The capsules are made of an algae-derived natural polymer that shields the endostatin-secreting cells behind a fine molecular mesh. This allows nutrients in and endostatin out but bars the large antigen-seeking cells of the host's immune system. So the polymeric barrier enables the use of non-autologous cells in the patient. The microcapsules have an average diameter of 0.7 mm. As such, they cannot be filled but, instead, they form around the producer cells, which are derived from a baby hamster kidney cell line. The procedure takes place in aqueous solutions that use mild salts to avoid damage to the cells and the endostatin they secrete. The resulting capsules are finer than the finest grain of sand, according to Black. "They just look like a white emulsion and then you look at them with a microscope and can see that they have a complex structure."

In Harness

The encapsulated cells were injected near subcutaneous human glioma tumors. "For 21 days, these tiny bioreactors lived inside the mouse, secreting biologically active endostatin and inhibiting the tumors' growth by 72 percent compared to controls," Machluf explained. The microencapsulated cells were still thriving when they were removed for the final assay. The results match the findings from Folkman's group that endostatin is cytostatic.

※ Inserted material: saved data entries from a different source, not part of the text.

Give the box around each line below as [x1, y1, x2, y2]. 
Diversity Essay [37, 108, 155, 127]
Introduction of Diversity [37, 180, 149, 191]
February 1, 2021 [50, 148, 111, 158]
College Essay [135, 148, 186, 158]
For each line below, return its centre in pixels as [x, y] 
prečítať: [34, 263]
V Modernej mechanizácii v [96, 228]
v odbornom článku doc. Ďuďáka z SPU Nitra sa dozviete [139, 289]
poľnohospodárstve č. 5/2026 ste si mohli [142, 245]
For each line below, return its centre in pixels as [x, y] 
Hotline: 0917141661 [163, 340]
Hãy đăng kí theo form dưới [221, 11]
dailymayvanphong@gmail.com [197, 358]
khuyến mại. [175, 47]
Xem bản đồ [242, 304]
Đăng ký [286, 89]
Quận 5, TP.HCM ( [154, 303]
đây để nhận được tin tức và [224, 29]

Microencapsulated bioreactors could address this and other unresolved practical problems facing all angiogenic inhibitors. "Theoretically, these bioreactors could be implanted near tumor sites and produce for months biologically active endostatin while the host provides nourishment to the cells," Black said. "This is a novel delivery method with some significant advantages. One is that you don't have to administer as much protein as needed when delivered intravenously because it won't get filtered out by the kidney or the liver."

Tumor Target

The advantages of this system particularly appeal to the Black lab, which focuses on brain tumors. "Malignant gliomas are important and often underappreciated brain tumors in adults," said Black. "They are so-called primary tumors of the brain, which don't come from anywhere else. They don't usually metastasize out of the nervous system, but they are very aggressive and have a median survival of maybe a year or 15 months with very aggressive therapy."

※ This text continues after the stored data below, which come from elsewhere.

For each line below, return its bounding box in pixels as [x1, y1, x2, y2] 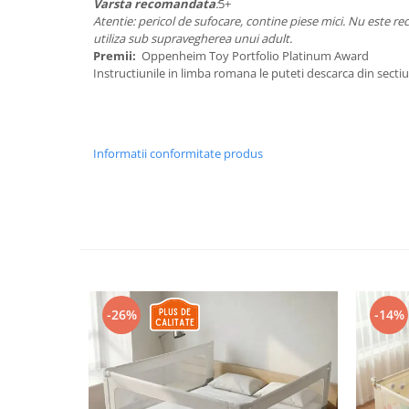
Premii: [93, 47, 142, 65]
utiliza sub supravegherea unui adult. [93, 30, 292, 47]
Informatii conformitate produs [93, 145, 263, 163]
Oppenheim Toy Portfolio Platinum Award [142, 47, 369, 65]
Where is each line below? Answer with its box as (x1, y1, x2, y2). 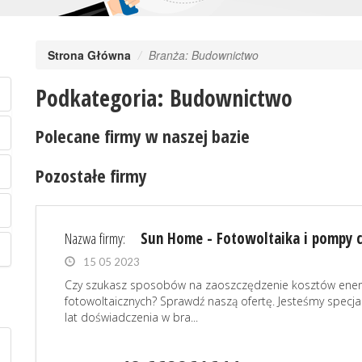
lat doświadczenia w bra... (65, 309, 198, 325)
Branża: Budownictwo (149, 47, 259, 63)
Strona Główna (48, 47, 131, 63)
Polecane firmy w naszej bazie (36, 124, 250, 148)
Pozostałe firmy (36, 163, 147, 187)
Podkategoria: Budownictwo (36, 82, 293, 113)
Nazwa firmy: (65, 228, 128, 249)

One of the clinical characteristics of these tumors is that they are highly vascularized, making them excellent targets for angiogenesis inhibitors. "By putting delivery systems in the brain you can actually use the blood–brain barrier to your advantage because you can keep things in the brain that might otherwise induce toxicity in the rest of the body," Rona Carroll said.

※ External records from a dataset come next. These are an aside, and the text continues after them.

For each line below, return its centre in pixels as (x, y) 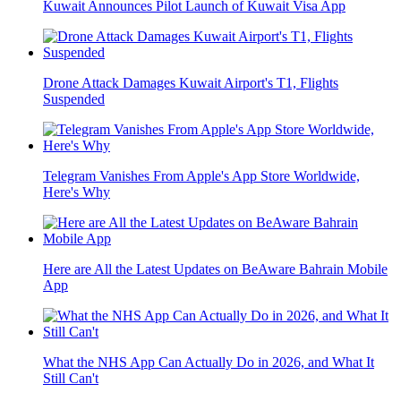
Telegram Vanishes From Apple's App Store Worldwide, (201, 176)
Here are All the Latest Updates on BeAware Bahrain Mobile (215, 269)
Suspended (74, 99)
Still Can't (71, 379)
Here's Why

The lab's next experimental step is trying to implant endostatin bioreactors at the site of an intracranial tumor. Black's work with microencapsulated endostatin inside mice is, of course, a long way from Folkman's clinical trials using exogenous endostatin in humans. Those trials are proceeding in Boston, Houston, and Madison, Wis. Black points out that patients with malignant glioma of the brain were specifically excluded from the first human trials so endostatin's effect on them is still to be explored.

Yet Black is cautiously hopeful. "I think this is the future—natural biological therapies for these tumors. Chemotherapy has not proved to be very efficacious. In biological therapies, you can use the body's own molecules and get cells to produce them."